Lethal lovers: National strategy needed to end domestic homicides

Horrendous media reports of deaths of women (and, sometimes, children too) at the hands of their current or former partners are seemingly so common they have led to the frequently repeated, but in fact erroneous, comment that one woman a week is killed in Australia.

Employers are pushing for publicly funded family and domestic violence leave.

Employers are pushing for publicly funded family and domestic violence leave.Credit: IStock

We recoil from reports of women being stabbed or gassed or burnt or otherwise having their lives cut short by a man who supposedly once loved them. In fact, the 33 women who were killed by an intimate partner in 2017-18 (the latest year for which official figures are available from the Australian Institute of Criminology) represents the lowest figure since the AIC began collecting these statistics in 1989-90. (You have to go back to 2007 when there were 61 such deaths, or 2001 when there were 73, to be able to support the “one a week” claim).

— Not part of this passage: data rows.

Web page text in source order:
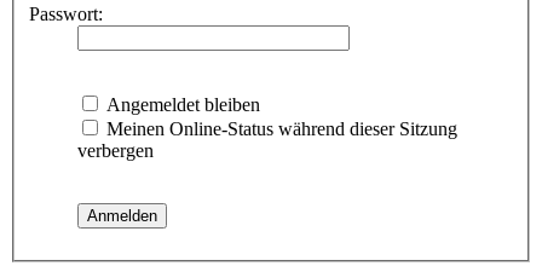
Passwort:
Angemeldet bleiben
Meinen Online-Status während dieser Sitzung
verbergen
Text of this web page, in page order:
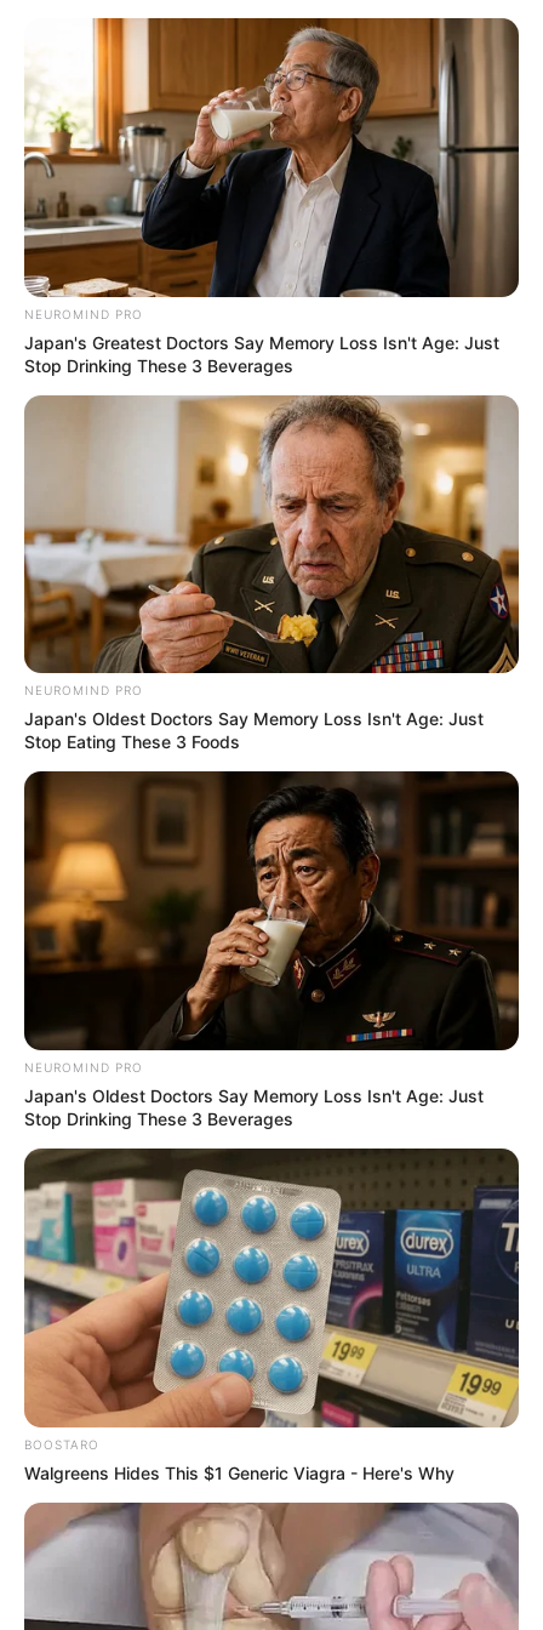
INSPIRASI
STYLE
FILM &
SERIES
NGAKAK
QUOTES
HYPE
MORE
Moonshine
NEUROMIND PRO
Japan's Greatest Doctors Say Memory Loss Isn't Age: Just
Stop Drinking These 3 Beverages
NEUROMIND PRO
Japan's Oldest Doctors Say Memory Loss Isn't Age: Just
Stop Eating These 3 Foods
NEUROMIND PRO
Japan's Oldest Doctors Say Memory Loss Isn't Age: Just
Stop Drinking These 3 Beverages
BOOSTARO
Walgreens Hides This $1 Generic Viagra - Here's Why
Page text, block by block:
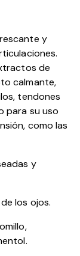
y
de
calmante,
tendones
para su uso
como las
y
los ojos.
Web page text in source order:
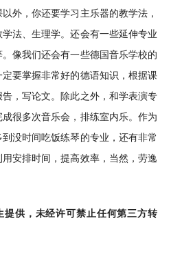
外，你还要学习主乐器的教学法，
法、生理学。还会有一些延伸专业
像我们还会有一些德国音乐学校的
要掌握非常好的德语知识，根据课
，写论文。除此之外，和学表演专
很多次音乐会，排练室内乐。作为
没时间吃饭练琴的专业，还有非常
安排时间，提高效率，当然，劳逸
供，未经许可禁止任何第三方转
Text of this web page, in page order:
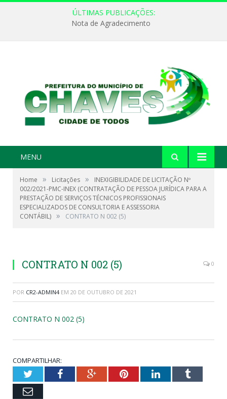
ÚLTIMAS PUBLICAÇÕES:
Nota de Agradecimento
MENU
Home » Licitações »
INEXIGIBILIDADE DE LICITAÇÃO Nº
002/2021-PMC-INEX (CONTRATAÇÃO DE PESSOA JURÍDICA PARA A
PRESTAÇÃO DE SERVIÇOS TÉCNICOS PROFISSIONAIS
ESPECIALIZADOS DE CONSULTORIA E ASSESSORIA
CONTÁBIL) » CONTRATO N 002 (5)
CONTRATO N 002 (5) 0
POR CR2-ADMIN4 EM 20 DE OUTUBRO DE 2021
CONTRATO N 002 (5)
COMPARTILHAR:
TwitterFacebookGoogle+PinterestLinkedInTumblr
Email
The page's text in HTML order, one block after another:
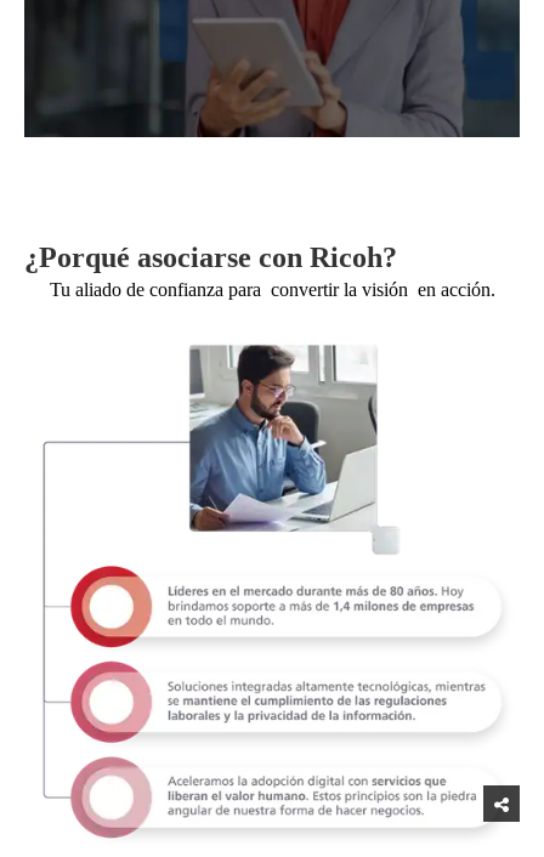
¿Porqué asociarse con Ricoh?
Tu aliado de confianza para convertir la visión en acción.

We should be relieved that this is one domestic violence marker that is showing improvement. The rate of partner physical violence has remained constant for almost 20 years but sexual assault, coercive control and other forms of abuse such as financial and technological manipulation are skyrocketing.

Nevertheless, 33 deaths are 33 too many and trying to understand how they happened, so future deaths can be prevented should be an urgent national priority. Two reports – released at the opening session of the ANROWS (Australia’s National Research Organisation for Women’s Safety) virtual annual conference – are an important and very welcome contribution to that task.

The Pathways to Intimate Partner Homicide project, by a team from the AIC, has sampled 199 intimate partner homicides between 2007 and 2018 to try to identify whether there is a distinct progression of characteristics that led to these murders. Their report is fascinating for its identifying three key pathways, which cover 181 of the 199 cases, that may serve as trigger points for intervention to prevent future murders.

Hannah Clarke and her three children were murdered by her estranged husband in 2020.

Hannah Clarke and her three children were murdered by her estranged husband in 2020.

First, “fixated threat” accounted for 33 per cent of the murderers who “despite being jealous, controlling and abusive in their relationships … were relatively functional in other domains of their life”. These 59 murderers were “typically middle-class men who were well respected in their communities and had low levels of contact with the criminal justice system”. Often described as “a good bloke” in media reports of the slaughter.

Any relationship that exhibits domestic violence, whether physical or non-physical, is embedded with a risk of lethality.

Australian Domestic and Family Violence Death Review Network report.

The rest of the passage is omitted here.